Data shown
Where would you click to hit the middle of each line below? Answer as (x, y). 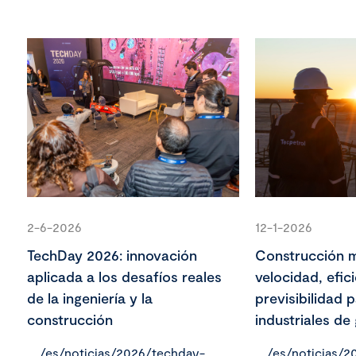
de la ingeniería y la (90, 298)
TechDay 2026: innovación (112, 255)
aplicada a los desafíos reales (124, 277)
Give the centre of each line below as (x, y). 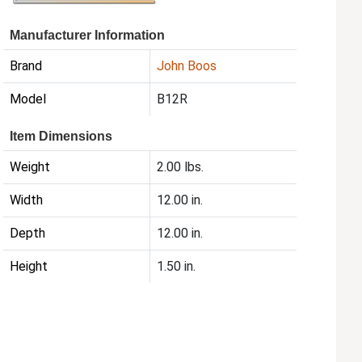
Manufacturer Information (88, 36)
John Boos (187, 66)
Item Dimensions (61, 137)
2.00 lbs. (181, 167)
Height (29, 267)
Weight (30, 167)

Work order
Any pictures should be dropped; transcribe the rest of the records above exactly.

Response to this task
Where would you click to hit the middle of each line below? Answer as (x, y). 
de la ingeniería y la (90, 298)
TechDay 2026: innovación (112, 255)
aplicada a los desafíos reales (124, 277)
Give the centre of each line below as (x, y). 
Manufacturer Information (88, 36)
John Boos (187, 66)
Item Dimensions (61, 137)
2.00 lbs. (181, 167)
Height (29, 267)
Weight (30, 167)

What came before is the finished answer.